→ The task: Would you please copy each line of the listing that mentions "screen"?

→ Data provided:
+ + + +
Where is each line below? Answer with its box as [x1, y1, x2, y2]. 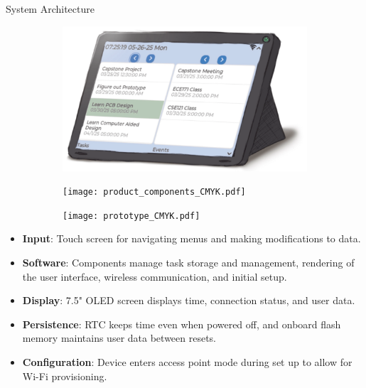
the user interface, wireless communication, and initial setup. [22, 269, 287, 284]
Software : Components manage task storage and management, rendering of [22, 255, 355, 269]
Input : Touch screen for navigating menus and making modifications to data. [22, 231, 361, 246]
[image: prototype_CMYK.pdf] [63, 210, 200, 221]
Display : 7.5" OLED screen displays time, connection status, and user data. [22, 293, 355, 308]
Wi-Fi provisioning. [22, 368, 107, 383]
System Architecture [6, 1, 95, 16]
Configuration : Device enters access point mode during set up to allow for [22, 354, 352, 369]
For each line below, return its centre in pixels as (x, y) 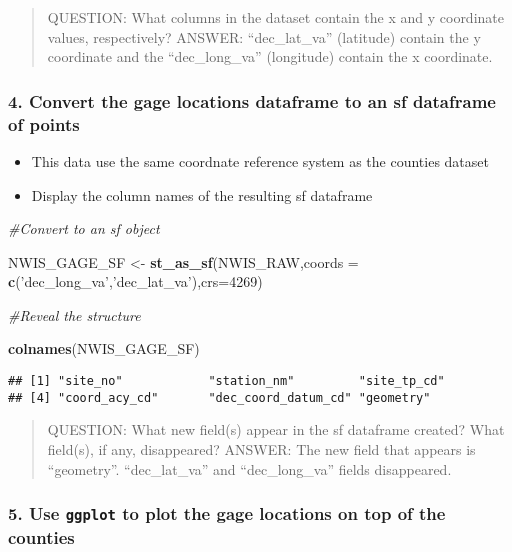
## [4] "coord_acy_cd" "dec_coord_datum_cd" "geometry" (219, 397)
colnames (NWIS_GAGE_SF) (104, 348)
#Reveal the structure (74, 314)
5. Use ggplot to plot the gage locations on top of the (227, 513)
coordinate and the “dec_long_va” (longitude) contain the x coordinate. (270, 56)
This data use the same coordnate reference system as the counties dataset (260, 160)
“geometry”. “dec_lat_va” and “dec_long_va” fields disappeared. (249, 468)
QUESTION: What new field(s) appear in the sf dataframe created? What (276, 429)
+ + + +
→ Output for this task:
Input : Touch screen for navigating menus and making modifications to data. [22, 231, 361, 246]
Display : 7.5" OLED screen displays time, connection status, and user data. [22, 293, 355, 308]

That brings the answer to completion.